Dataset entries
━━━
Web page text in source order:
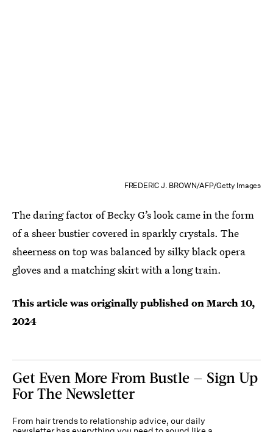
FREDERIC J. BROWN/AFP/Getty Images
The daring factor of Becky G’s look came in the form
of a sheer bustier covered in sparkly crystals. The
sheerness on top was balanced by silky black opera
gloves and a matching skirt with a long train.
This article was originally published on March 10,
2024
Get Even More From Bustle — Sign Up
For The Newsletter
From hair trends to relationship advice, our daily
newsletter has everything you need to sound like a
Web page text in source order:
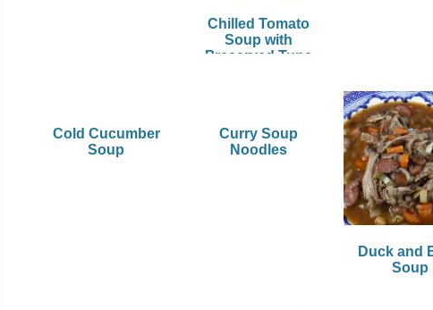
━━━
• Work item
Could you print all the entries exactly as they stand, with the pictures left out?

• Answer box
Web page text in source order:
FREDERIC J. BROWN/AFP/Getty Images
The daring factor of Becky G’s look came in the form
of a sheer bustier covered in sparkly crystals. The
sheerness on top was balanced by silky black opera
gloves and a matching skirt with a long train.
This article was originally published on March 10,
2024
Get Even More From Bustle — Sign Up
For The Newsletter
From hair trends to relationship advice, our daily
newsletter has everything you need to sound like a
Web page text in source order:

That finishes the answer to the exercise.